═════ Records provided
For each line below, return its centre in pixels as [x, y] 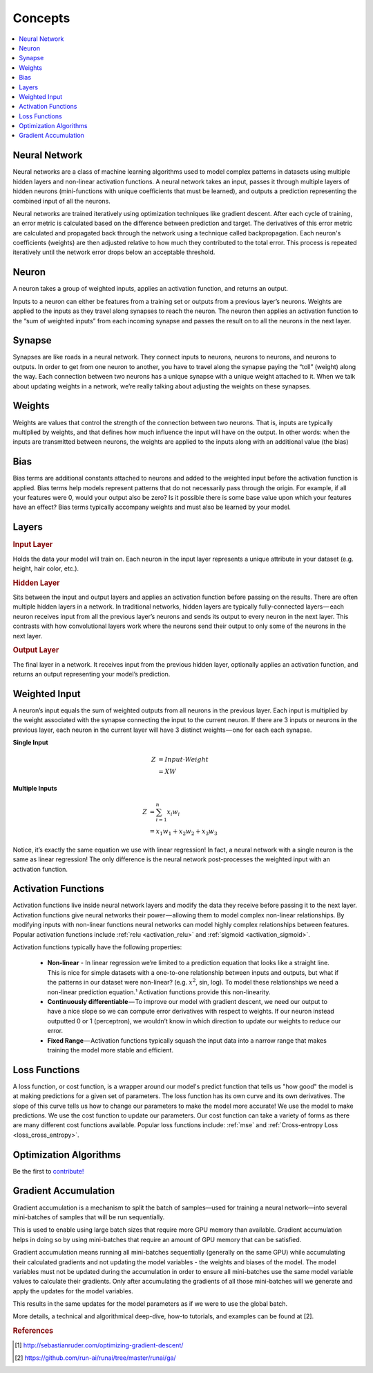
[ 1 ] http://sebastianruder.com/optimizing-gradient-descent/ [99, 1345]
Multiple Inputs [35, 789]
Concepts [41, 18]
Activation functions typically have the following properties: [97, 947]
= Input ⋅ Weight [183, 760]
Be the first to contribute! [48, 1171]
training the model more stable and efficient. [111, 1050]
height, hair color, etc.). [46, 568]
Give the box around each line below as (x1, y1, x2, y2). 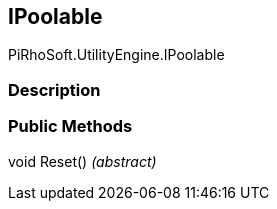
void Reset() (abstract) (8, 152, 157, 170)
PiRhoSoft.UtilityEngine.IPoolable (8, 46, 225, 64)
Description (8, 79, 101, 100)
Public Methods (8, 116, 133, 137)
══════════
The answer should match the material exactly, with every picture removed.

For each line below, return its centre in pixels as [x, y] 
[ 1 ] http://sebastianruder.com/optimizing-gradient-descent/ [99, 1345]
Multiple Inputs [35, 789]
Concepts [41, 18]
Activation functions typically have the following properties: [97, 947]
= Input ⋅ Weight [183, 760]
Be the first to contribute! [48, 1171]
training the model more stable and efficient. [111, 1050]
height, hair color, etc.). [46, 568]
Give the box around each line below as (x1, y1, x2, y2). 
void Reset() (abstract) (8, 152, 157, 170)
PiRhoSoft.UtilityEngine.IPoolable (8, 46, 225, 64)
Description (8, 79, 101, 100)
Public Methods (8, 116, 133, 137)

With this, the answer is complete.